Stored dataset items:
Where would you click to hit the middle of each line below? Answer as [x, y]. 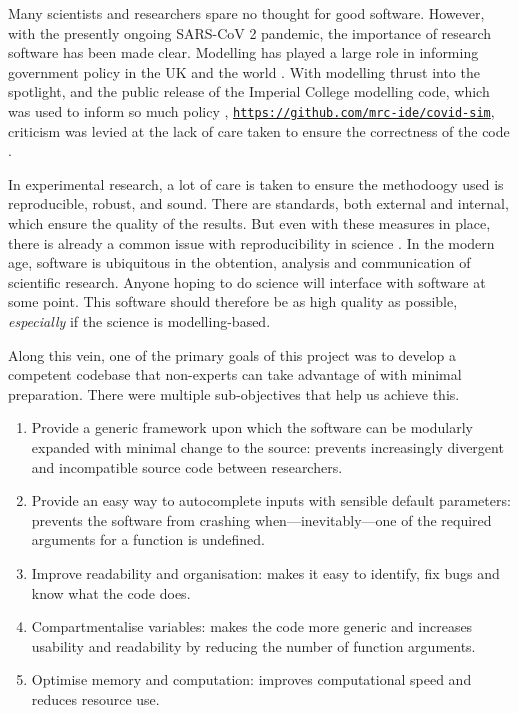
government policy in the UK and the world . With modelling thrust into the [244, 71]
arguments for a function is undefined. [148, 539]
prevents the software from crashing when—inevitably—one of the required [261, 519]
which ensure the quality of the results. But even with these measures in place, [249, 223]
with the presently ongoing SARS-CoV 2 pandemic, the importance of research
...
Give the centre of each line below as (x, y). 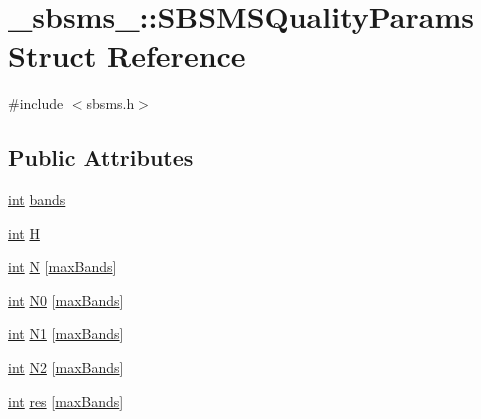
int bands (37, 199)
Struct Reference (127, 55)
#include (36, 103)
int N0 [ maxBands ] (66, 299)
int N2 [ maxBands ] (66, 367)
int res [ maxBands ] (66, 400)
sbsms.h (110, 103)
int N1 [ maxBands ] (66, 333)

| YOUR INSTRUCTIONS |
Go to the line above holding "Where would you", then copy exactly each line down to and including the one holding "with the presently", leaving pictures out.

| ANSWER BOX |
Where would you click to hit the middle of each line below? Answer as [x, y]. 
government policy in the UK and the world . With modelling thrust into the [244, 71]
arguments for a function is undefined. [148, 539]
prevents the software from crashing when—inevitably—one of the required [261, 519]
which ensure the quality of the results. But even with these measures in place, [249, 223]
with the presently ongoing SARS-CoV 2 pandemic, the importance of research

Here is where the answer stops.